Comment ça ? Où est-il parti? Ma gorge se noue. Je sais que je lui ai crié quelque chose à la figure, dimanche dernier, mais je ne me rappelle plus quoi.
Evelyn pousse un long soupir.
— Oui, il est parti. Il nous a consacré sept longues années, mais depuis quelque temps, je me rendais bien compte qu'il avait besoin d'avancer. C'est d'ailleurs ce que je lui disais à chaque évaluation annuelle depuis deux ans, mais il avait l’air trop timide pour oser se lancer. J’aimerais bien savoir ce que vous lui avez dit.
Je bredouille :
— Je… je ne m’en souviens pas du tout. Lorsque je l’ai vu dimanche, je n’étais déjà pas dans mon assiette. J’étais partie en week-end, et il m’a fait sursauter en surgissant juste au moment où j’ouvrais ma porte. Je ne croyais vraiment pas que…

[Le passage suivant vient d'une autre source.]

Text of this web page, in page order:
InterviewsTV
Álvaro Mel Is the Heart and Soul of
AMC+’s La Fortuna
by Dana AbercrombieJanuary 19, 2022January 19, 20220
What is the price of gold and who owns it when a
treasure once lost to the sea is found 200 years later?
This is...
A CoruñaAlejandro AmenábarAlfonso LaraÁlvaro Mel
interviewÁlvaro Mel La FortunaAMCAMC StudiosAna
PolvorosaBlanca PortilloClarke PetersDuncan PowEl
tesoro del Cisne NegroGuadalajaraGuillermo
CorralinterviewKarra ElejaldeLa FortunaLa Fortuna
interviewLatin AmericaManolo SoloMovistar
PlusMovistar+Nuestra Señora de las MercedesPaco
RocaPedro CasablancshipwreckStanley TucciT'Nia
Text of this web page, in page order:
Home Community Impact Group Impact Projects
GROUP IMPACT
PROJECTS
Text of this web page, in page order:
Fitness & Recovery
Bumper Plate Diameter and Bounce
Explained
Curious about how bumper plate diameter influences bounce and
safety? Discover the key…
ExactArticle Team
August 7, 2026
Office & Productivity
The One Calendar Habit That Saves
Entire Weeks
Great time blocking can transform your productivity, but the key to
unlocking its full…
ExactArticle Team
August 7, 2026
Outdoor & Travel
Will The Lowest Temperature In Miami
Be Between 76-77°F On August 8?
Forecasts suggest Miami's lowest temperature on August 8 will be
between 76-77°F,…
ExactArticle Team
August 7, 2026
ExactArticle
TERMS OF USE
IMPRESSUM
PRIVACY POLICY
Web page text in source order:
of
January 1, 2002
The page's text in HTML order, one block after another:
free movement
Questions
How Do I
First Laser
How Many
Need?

— Peu importe ce que vous avez dit, ça a marché.
— Ça a marché? Mais qu’est-ce qui a marché ?
Elle me répond d’un air détaché :
— Vous avez aidé Harold à trouver le courage de donner sa démission. D’après lui, vous lui avez toujours montré qu’il était important d’être honnête avec soi-même. Et vous l’avez encouragé à donner suite à ses talents d’informaticien, à mettre en valeur ses compétences.
Je suis interloquée par la façon dont Harold a présenté les choses. Il m’a donné le beau rôle.
— Et alors, que compte-t-il faire ?
— Il a créé sa propre boîte d’informatique. Ça s’appelle SuperNul. Il m'a confié qu'il y pensait depuis des années, mais c’est votre conversation de dimanche qui lui a fait comprendre que le moment était venu.
Ses lèvres amorcent une moue boudeuse.
— Peut-être avez-vous été un peu trop efficace dans vos encouragements… Harold a insisté sur le fait qu’il ne pouvait pas faire ses deux semaines de préavis. Il était trop impatient de trouver ses premiers clients !
Toujours sonnée par la nouvelle, je réponds :
— Désolée.
Evelyn sourit.
— Ne le soyez pas. C'était le moment ou jamais. Je regrette simplement qu’Harold n’ait pu vous remercier. Lui et le Pr Templeton.
— Jason ?
Le coup de poignard dans le ventre a été si soudain que j’en ai appelé mon prétendu Petit Ami par son prénom! Mais c’est bien le cadet de mes soucis.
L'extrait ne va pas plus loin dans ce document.